# another benzing express at ebay...



## kalapati (Aug 29, 2006)

i think this is a very good deal even if you choose the "Buy it Now Option".



http://cgi.ebay.com/ws/eBayISAPI.dll?ViewItem&item=170588518417

















kalapati
San Diego

http://blubarloft.dyndns.biz:81/Aview.htm




.


----------



## g-pigeon (Aug 24, 2010)

Thanks I just bid on it


----------



## Pigeon0446 (Apr 22, 2007)

If I was you I'd give Val a call and see if they used that clock in the EMC club. Since they flew out of our club house for the last few races of Old Bird season las year. Because they had problems with their club house. Plus I fly their money race and I've never seen anybody in their club or any other club here on Long Island use that clock. We use the M-1 and the Atis Top but I've never seen that clock used here.


----------



## g-pigeon (Aug 24, 2010)

I was at my first meeting today and they said they use the benzing .but thanks for looking out for me


----------



## Pigeon0446 (Apr 22, 2007)

The M-1 and the Atis Top are both Benzing. And they are the only 2 Benzing Clocks I've ever seen used here on the Island. Idk if the Express is compatible with the club units and even if they are Idk if the ppl in the club know how to use that clock since nobody has them here.


----------



## g-pigeon (Aug 24, 2010)

ok did not know that.i will call and ask.to bad I already bid on it.they told me I would be able to get a automatic or manual clock a long as it was a benzing thanks again


----------



## Wingsonfire (Dec 22, 2009)

Pigeon0446 said:


> The M-1 and the Atis Top are both Benzing. And they are the only 2 Benzing Clocks I've ever seen used here on the Island. Idk if the Express is compatible with the club units and even if they are Idk if the ppl in the club know how to use that clock since nobody has them here.
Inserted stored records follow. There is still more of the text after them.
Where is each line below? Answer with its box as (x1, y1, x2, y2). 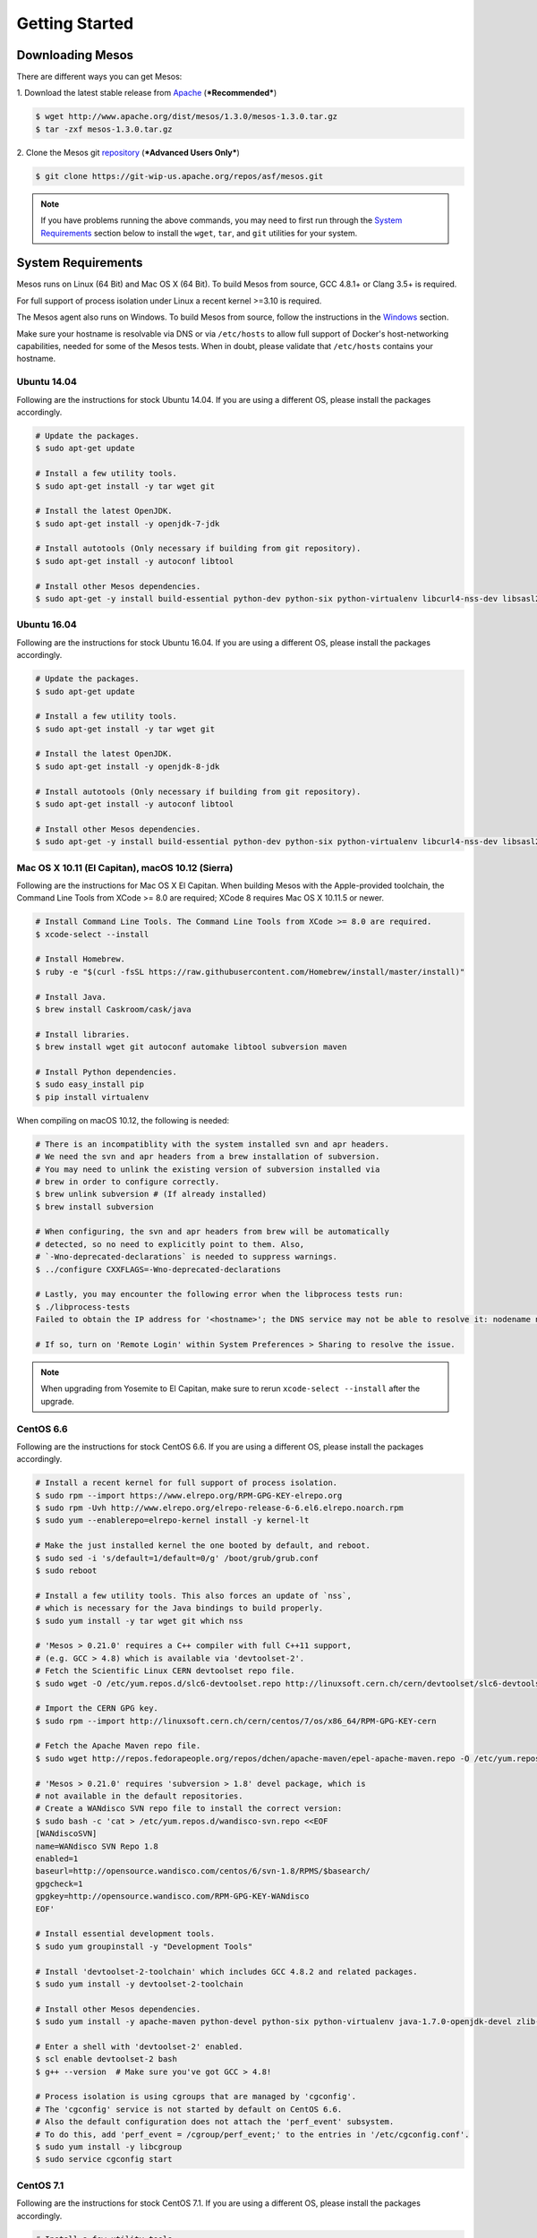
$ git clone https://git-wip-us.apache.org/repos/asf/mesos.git (35, 171, 324, 181)
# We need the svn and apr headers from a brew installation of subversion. (35, 1151, 380, 1162)
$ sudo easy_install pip (35, 1080, 145, 1089)
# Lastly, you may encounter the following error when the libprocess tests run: (35, 1289, 405, 1300)
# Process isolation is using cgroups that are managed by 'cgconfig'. (35, 2091, 357, 2102)
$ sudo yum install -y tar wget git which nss (35, 1616, 243, 1626)
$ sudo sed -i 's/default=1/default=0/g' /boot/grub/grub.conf (35, 1553, 320, 1563)
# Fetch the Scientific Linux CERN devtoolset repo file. (35, 1666, 295, 1676)
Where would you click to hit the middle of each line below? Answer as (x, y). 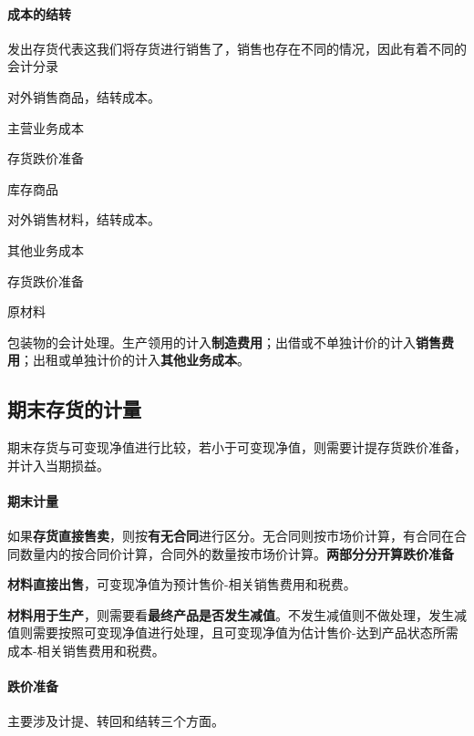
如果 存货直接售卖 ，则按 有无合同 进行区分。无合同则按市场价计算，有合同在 (231, 536)
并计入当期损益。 (58, 465)
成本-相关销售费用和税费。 (86, 651)
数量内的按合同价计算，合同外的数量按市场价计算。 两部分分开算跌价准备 (237, 553)
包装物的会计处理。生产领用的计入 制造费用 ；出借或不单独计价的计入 (211, 342)
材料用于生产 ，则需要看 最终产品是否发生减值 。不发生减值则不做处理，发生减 (237, 614)
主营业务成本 (46, 127)
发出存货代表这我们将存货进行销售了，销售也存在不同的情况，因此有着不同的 (237, 48)
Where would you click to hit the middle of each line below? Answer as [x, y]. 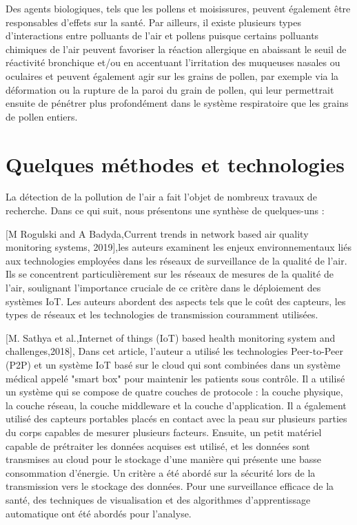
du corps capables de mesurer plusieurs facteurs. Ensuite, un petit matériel [164, 432]
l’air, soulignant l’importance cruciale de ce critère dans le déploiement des [163, 288]
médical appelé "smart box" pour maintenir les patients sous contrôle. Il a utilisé [175, 378]
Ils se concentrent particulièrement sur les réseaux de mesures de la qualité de [170, 274]
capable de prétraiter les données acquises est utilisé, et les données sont [158, 445]
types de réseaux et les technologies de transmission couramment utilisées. [162, 315]
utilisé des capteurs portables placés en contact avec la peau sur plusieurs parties [176, 419]
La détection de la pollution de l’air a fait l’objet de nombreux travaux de [161, 197]

The Express G2 is compatible with all Benzing club systems.


----------



## Pigeon0446 (Apr 22, 2007)

Wingsonfire said:


> The Express G2 is compatible with all Benzing club systems.


Thats good to know but even though they are compatible with the club unit it still doesn't mean they the club will let you use them. Like I said he should check and make sure if they allow you to use that clock because nobody around here uses that clock and he's going to be flying in a club that I'm familiar with since like I said they used my clubhouse last year to ship about 5 races and I never seen anybody with that clock.


----------



## Wingsonfire (Dec 22, 2009)

Pigeon0446 said:


> Thats good to know but even though they are compatible with the club unit it still doesn't mean they the club will let you use them. Like I said he should check and make sure if they allow you to use that clock because nobody around here uses that clock and he's going to be flying in a club that I'm familiar with since like I said they used my clubhouse last year to ship about 5 races and I never seen anybody with that clock.


LOL  Back to my beer drinking!


----------



## kalapati (Aug 29, 2006)

g-pigeon said:


> ok did not know that.i will call and ask.to bad I already bid on it.they told me I would be able to get a automatic or manual clock a long as it was a benzing thanks again




a lot of ebay bidders may not know that they can still retract their bid. here's the page:

http://offer.ebay.com/ws/eBayISAPI.dll?RetractBidShow&guest=1


then enter your item number and a reason for canceling.





kalapati
San Diego

http://blubarloft.dyndns.biz:81/Aview.htm


----------



## g-pigeon (Aug 24, 2010)

Canceled it I will contact the club to confirm
Thanks


----------



## ERIC K (Mar 29, 2010)

if no one has that clock in that club you might need an express club cable $29.65 in Siegel Pigeons.com. Page 39 and maybe a express Badge. $29.95

That clock new is $279.95 , but the antenna pads are $159.95 new, so if its works it is a good deal. Unless that club a some weard rule about the Benzing Express clock ?


----------



## Kal-El (Oct 10, 2008)

All the members in my club are required to use the Benzing clocks. It can either be the G2, Atis, or M1.


----------